Earlier this year, there was a major hardware failure affecting standard NeCTAR volume storage in QRIScloud. While we were able to restore services to this volume storage cluster, we were not able to resolve the underlying issues. To achieve this, we need to perform a complete rebuild of our storage cluster. Due to the architecture of the storage cluster (ceph), we have been able to split the capacity of the cluster into serving the existing volumes and to start rebuilding this cluster.
Since this incident, we have been investigating methods to transparently migrate users from the original cluster to the rebuilt cluster. Unfortunately, our exhaustive investigation yielded no viable method for QRIScloud to perform this migration transparently, and as such we need affected volume storage users to assist us to migrate data from their current volumes into brand new volumes.
Volumes created before the 19th of April, 2016 in the QRIScloud availability zone with a volume type of QRIScloud are affected by this issue. Volumes that have a QRIScloud-rds volume type are not affected by this issue. QRIScloud support staff will contact users with affected volumes directly in the near future.
Volume creation and deletion can be done through the NeCTAR dashboard or by using the "cinder" command-line utility. Creating a new volume in the QRIScloud availability zone with no volume type specified will automatically create the new volume in the rebuilt cluster.
We have a hard deadline for completing the volume migrations by the 29th of July, 2016. We strongly encourage instance administrators to migrate data onto new volumes as soon as practical over the next six weeks.
Depending on your use case for volume storage, there may be several options available to you for performing this migration.
Use-case: volume storage is being used as scratch space
Some users of volume storage use their volumes for large-scale working space for computations running on their instances. This "use-case" is the simplest to deal with. What we recommend is the following:
- Turn off your job scheduler, and wait for your current set of computations to finish.
- Check that the mounted volume contains nothing that needs to be kept.

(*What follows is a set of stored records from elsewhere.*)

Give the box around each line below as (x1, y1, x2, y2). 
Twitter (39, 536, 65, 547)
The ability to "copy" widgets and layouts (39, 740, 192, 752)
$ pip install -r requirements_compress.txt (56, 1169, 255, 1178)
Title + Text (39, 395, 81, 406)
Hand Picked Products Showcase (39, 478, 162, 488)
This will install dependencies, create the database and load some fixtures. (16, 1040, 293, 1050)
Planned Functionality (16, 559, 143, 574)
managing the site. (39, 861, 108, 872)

- Unmount the volume (e.g. "sudo umount <mount-point>") and detach it from your instance.
- Delete the volume.
- Create a new volume of an appropriate size via the NeCTAR Dashboard.

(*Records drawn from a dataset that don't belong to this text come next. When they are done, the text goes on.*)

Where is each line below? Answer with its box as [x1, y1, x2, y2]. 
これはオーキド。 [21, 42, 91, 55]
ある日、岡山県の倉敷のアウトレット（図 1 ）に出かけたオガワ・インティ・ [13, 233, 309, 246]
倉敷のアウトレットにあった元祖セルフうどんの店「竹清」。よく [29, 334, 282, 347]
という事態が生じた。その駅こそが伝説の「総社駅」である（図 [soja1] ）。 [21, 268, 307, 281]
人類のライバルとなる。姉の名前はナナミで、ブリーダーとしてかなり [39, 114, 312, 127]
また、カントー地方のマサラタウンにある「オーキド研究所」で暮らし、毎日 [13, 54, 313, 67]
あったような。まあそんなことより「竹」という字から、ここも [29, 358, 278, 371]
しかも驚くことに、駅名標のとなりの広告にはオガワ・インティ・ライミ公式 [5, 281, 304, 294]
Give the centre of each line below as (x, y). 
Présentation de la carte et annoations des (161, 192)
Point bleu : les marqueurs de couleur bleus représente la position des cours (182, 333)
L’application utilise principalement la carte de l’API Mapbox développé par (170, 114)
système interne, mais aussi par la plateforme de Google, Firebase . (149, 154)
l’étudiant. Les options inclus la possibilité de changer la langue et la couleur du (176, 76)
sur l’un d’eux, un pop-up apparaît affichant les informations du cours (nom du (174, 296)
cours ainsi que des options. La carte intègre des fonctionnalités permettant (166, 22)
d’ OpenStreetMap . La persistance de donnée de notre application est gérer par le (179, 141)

- Attach your new volume to your instance, and reboot the instance.
- Check that the new volume has been mounted properly.

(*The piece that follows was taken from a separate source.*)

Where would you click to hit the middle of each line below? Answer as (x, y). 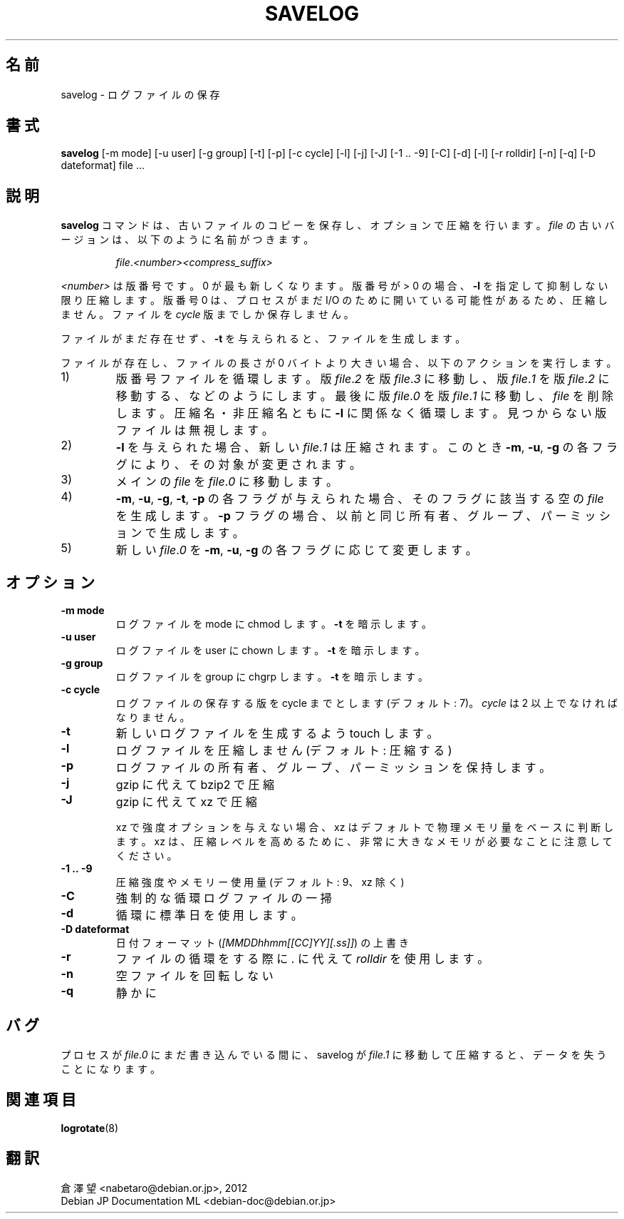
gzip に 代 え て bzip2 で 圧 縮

- Re-start your job scheduler.
Use-case: volume holds a database or file collection
If your volume contains a database or a file collection that you don't want to lose, there are a couple of options:
- You could back the database or files to external storage, create a new volume, and then restore it / them onto the new volume.
- You could create a second volume, attach and mount it on an instance, then use a file copy utility to copy the relevant files to the new volume.
In either case, you will need to take appropriate steps to ensure that you get a consistent copy of the data that is migrated. This will probably entail shutting down user-facing services.
Use-case: boot from volume
Some users are currently using volume storage because they needed to "boot from volume". This used to be necessary for some people because the (old) "m1" NeCTAR flavors limited an instance's primary filesystem to 10GB. That was problematic for boot images that had a large amount of software pre-installed.
Unfortunately, there is no good option for migrating "boot from volume" volumes. If you still need to use this, you are going to have to rebuild your instance starting with a fresh image and a new volume.
These days, there are "m2" flavors which provide a 30GB primary file system on local disk. This should be sufficient for images with large software installs. If your image fits easily into a 30GB file system, you may no longer need to use "boot from volume" anymore.
Alternatively, if you are using "boot from volume" as a convenience to hold large amounts of data, or a database, there are better ways to achieve this. You could:
- use the ephemeral file system,
- use normal volume storage, and attach / mount it onto your instance, or
- use NFS storage.
What will happen if you miss the deadline.
As stated above, the 29th of July is a hard deadline. It is constrained by NeCTAR's OpenStack "Liberty" upgrade schedule and we can't change it.
Any volumes that still remain on the old cluster at that time will be detached from their respective NeCTAR instances. Then the volumes will be saved to offline storage, and the old cluster will be shut down permanently. This will allow the servers to be rebuilt, and disk storage to be introduced into the the new cluster.